[Exercise]:
Within the entries that follow, show each line where the word "中沒有設置" occurs.

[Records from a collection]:
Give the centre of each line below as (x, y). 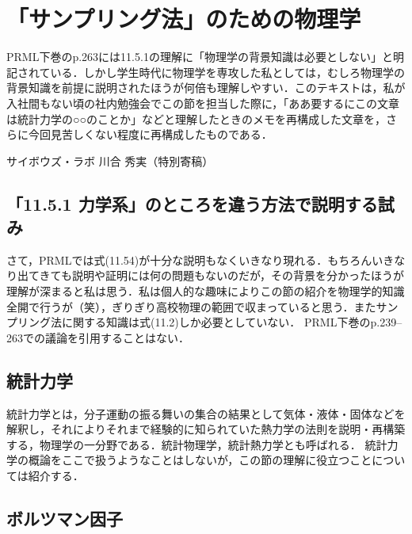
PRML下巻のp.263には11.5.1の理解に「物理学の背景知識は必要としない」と (200, 57)
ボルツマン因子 (65, 518)
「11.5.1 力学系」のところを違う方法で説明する (192, 203)
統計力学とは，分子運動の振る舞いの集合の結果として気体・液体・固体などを (206, 413)
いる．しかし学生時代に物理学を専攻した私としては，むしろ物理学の (227, 72)
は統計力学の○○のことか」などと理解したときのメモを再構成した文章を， (196, 118)
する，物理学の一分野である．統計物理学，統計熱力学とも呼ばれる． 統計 (197, 444)
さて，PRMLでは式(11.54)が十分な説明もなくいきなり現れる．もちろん (189, 259)
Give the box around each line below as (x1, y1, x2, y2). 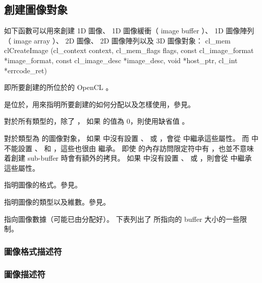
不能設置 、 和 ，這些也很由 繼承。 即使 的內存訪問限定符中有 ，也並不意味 (4, 143, 254, 153)
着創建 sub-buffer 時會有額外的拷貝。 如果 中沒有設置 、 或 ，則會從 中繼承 (4, 153, 252, 163)
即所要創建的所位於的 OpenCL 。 (4, 82, 113, 92)
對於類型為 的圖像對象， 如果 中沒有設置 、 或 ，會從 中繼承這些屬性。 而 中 (4, 132, 258, 143)
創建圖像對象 (4, 2, 68, 17)
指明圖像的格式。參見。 (4, 179, 82, 190)
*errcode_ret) (4, 65, 47, 75)
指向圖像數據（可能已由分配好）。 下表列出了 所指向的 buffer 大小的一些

[Result for this exercise]:
着創建 sub-buffer 時會有額外的拷貝。 如果 中沒有設置 、 或 ，則會從 中繼承 (4, 153, 252, 163)
對於類型為 的圖像對象， 如果 中沒有設置 、 或 ，會從 中繼承這些屬性。 而 中 (4, 132, 258, 143)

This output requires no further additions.